There’s the vile smell of dead mouse in the house. It’s emanating from somewhere in the kitchen but has no respect for boundaries. Inexplicably, it’s particularly stomach churning by the front door and there’s a strong nauseating waft of it every time I approach the top of the cellar stairs with my arms laden with clean laundry.

Husband says there’s no point pulling the kitchen to pieces to look for it. We tried last time and had to give up concluding that the poor creature met its demise behind the fridge. It’s warm and completely inaccessible there because the knackered old fridge is built in to the cupboards in classic eighties style (don’t get me started). I’d like to look under the food cupboard where we found mouse droppings last winter but that too is screwed down. Husband says there’s no point looking at all. We should just give up and put up with it until it goes away.

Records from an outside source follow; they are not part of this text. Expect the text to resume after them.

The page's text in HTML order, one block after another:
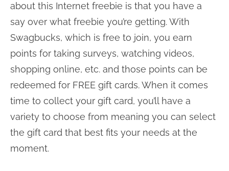
about this Internet freebie is that you have a
say over what freebie you’re getting. With
Swagbucks, which is free to join, you earn
points for taking surveys, watching videos,
shopping online, etc. and those points can be
redeemed for FREE gift cards. When it comes
time to collect your gift card, you’ll have a
variety to choose from meaning you can select
the gift card that best fits your needs at the
moment.
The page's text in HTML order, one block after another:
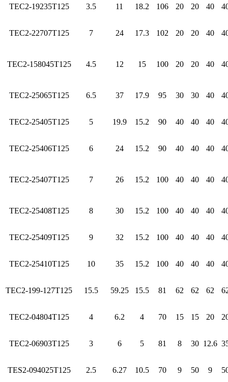
TEC2-19235T125 3.5 11 18.2 106 20 20 40
TEC2-22707T125 7 24 17.3 102 20 20 40
TEC2-158045T125 4.5 12 15 100 20 20 40
TEC2-25065T125 6.5 37 17.9 95 30 30 40
TEC2-25405T125 5 19.9 15.2 90 40 40 40
TEC2-25406T125 6 24 15.2 90 40 40 40
TEC2-25407T125 7 26 15.2 100 40 40 40
TEC2-25408T125 8 30 15.2 100 40 40 40
TEC2-25409T125 9 32 15.2 100 40 40 40
TEC2-25410T125 10 35 15.2 100 40 40 40
TEC2-199-127T125 15.5 59.25 15.5 81 62 62 62
TEC2-04804T125 4 6.2 4 70 15 15 20
TEC2-06903T125 3 6 5 81 8 30 12.6
TES2-094025T125 2.5 6.27 10.5 70 9 50 9
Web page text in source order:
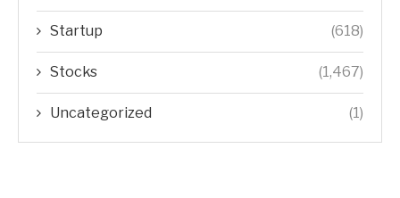
Startup (618)
Stocks (1,467)
Uncategorized (1)
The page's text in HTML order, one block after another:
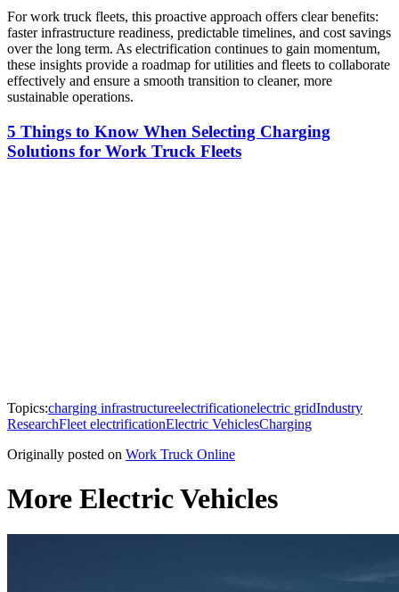
For work truck fleets, this proactive approach offers clear benefits:
faster infrastructure readiness, predictable timelines, and cost savings
over the long term. As electrification continues to gain momentum,
these insights provide a roadmap for utilities and fleets to collaborate
effectively and ensure a smooth transition to cleaner, more
sustainable operations.
5 Things to Know When Selecting Charging
Solutions for Work Truck Fleets
Topics:charging infrastructureelectrificationelectric gridIndustry
ResearchFleet electrificationElectric VehiclesCharging
Originally posted on Work Truck Online
More Electric Vehicles
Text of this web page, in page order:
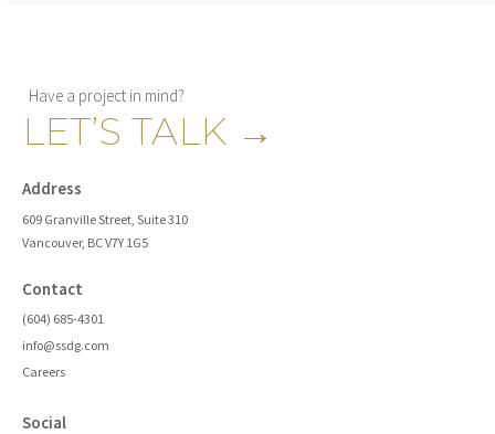
Have a project in mind?
LET’S TALK →
Address
609 Granville Street, Suite 310
Vancouver, BC V7Y 1G5
Contact
(604) 685-4301
info@ssdg.com
Careers
Social

“Living with this smell is child abuse,” says Eldest, “and unhygienic. You shouldn’t make us eat in this kitchen.” He has a point. I take to leaving the back door open as much as possible, even when it’s freezing. I buy pots and pots of hyacinths to try and drown it out. I boil up strange medieval-style concoctions involving honey, lemon and vanilla pods and leave them by the front door so they're the first thing the children smell when they come in from school. Friends begin to give our house a wide birth. Husband’s weekend jogging companion declines the invitation to wait in the hall. Lovely Friend over the road refers to it as “your dead rat.” It goes on and on.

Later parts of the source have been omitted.